Wiki » History » Version 8

« Previous - Version 8/12 (diff) - Next » - Current version
Marco Fabiani, 2012-05-29 12:34 PM


Wiki

Usage

SWORD2 DSpace bulk uploader
--------------------

A python script to submit large numbers of files to a SWORD2-compatible repository, specifically DSpace 1.8x.
Built on the SWORD2 python client library: https://github.com/swordapp/python-client-sword2

-----------------------------------------------
Installation:

- no installation required, simply copy the script sworduploader.py to a suitable location. The first time you run the script, it will create the sword2_logging.conf file.
- a server.cfg file is also available. If the --servicedoc option is not used, sworduploader will read the first line of server.cfg and use it as the server's URL. If the server.cfg is missing, it will default to C4DM's server.

-----------------------------------------------
Usage:

sworduploader[-h] [--username USER_NAME] [--title TITLE]
                        [--author AUTHOR [AUTHOR ...]] [--date DATE]
                        [--servicedoc DSPACEURL]
                        data

Bulk upload to DSpace using SWORDv2.

positional arguments:
  data                  Accepts: METSDSpaceSIP and BagIt packages, simple zip
                        files, directories, single files. NOTE: METSDSpaceSIP
                        packages are only accepted by Collections with a
                        workflow!

optional arguments:
  -h, --help            show this help message and exit
  --username USER_NAME  DSpace username.
  --title TITLE         Title (ignored for METS packages).
  --author AUTHOR [AUTHOR ...]
                        Author(s) (ignored for METS packages). Accepts
                        multiple entries in the format "Surname, Name" 
  --date DATE           Date of creation (string) (ignored for METS packages).
  --zip                 If "data" is a directory, compress it and post it as a
                        single file. The zip file will be saved along with the
                        individual files.
  --servicedoc SD          Url of the SWORDv2 service document (default: use
                        server.cfg if available, otherwise http://c4dm.eecs.qm
                        ul.ac.uk/rdr/swordv2/servicedocument

If the submission is created successfully, it will remain open to be completed with the necessary metadata and licenses, using the DSpace web interface. The submission can be found in the "My Account -> Submissions" section of the user's area.

Updates

Version 0.6:
- Uploading a directory will maintain the path structure (i.e. subdirectories).
- A different server can be specified in the server.cfg file. This is overridden if the --servicedoc option is used. If the file is missing, sworduploader will default to C4DM's repository.

Possible problems

Version 0.4 is based on the modified python-sword2 library that can be found on bitbucket/marcofabiani.

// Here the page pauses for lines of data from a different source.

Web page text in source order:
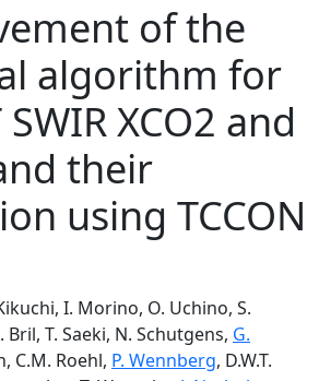
of the
algorithm for
SWIR XCO2 and
their
using TCCON
I. Morino, O. Uchino, S.
Bril, T. Saeki, N. Schutgens, G.
C.M. Roehl, P. Wennberg, D.W.T.
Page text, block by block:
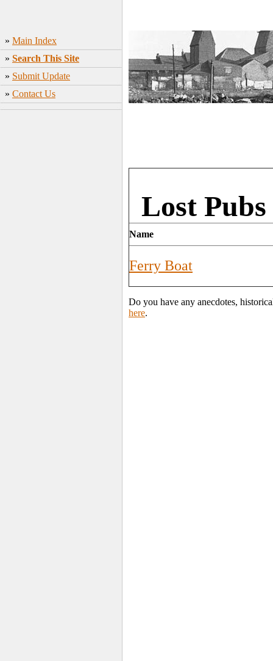
» Main Index
» Search This Site
» Submit Update
» Contact Us
Lost
Name
Ferry Boat
Do you have any anecdotes,
here.

The script has been tested with the version now on github (richardjones), and it works IF DSpace is patched with the latest version of the sword-server-2.0 which corrects a mistake in the service document.

Issue 1: Service document verification fails (DSpace server)
https://bitbucket.org/richardjones/python-sword2/issue/1/service-document-verification-fails-dspace

richardjones on Fri, 20 Apr 2012 12:45:26 +0200:

The bug was in the Java common library used by default

See http://tools.ietf.org/html/draft-gregorio-atompub-multipart-04 for details of multipart support requirements.

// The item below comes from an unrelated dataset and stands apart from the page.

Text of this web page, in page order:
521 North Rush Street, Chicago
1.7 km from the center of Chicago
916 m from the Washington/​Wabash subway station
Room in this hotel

This has now been fixed in the java server library, which is hosted at http://sword-app.svn.sourceforge.net/viewvc/sword-app/JavaServer2.0/trunk/

Changes:
status: new -> resolved

Executables

The executables for Mac and Windows have been produced using PyInstaller:"http://www.pyinstaller.org/". Note that currently (v0.6) building the executables fails when using the latest version of the swordv2 python libraries from GitHub, although the script works when used with python. Thus, the executables are based on a different version of the the libraries.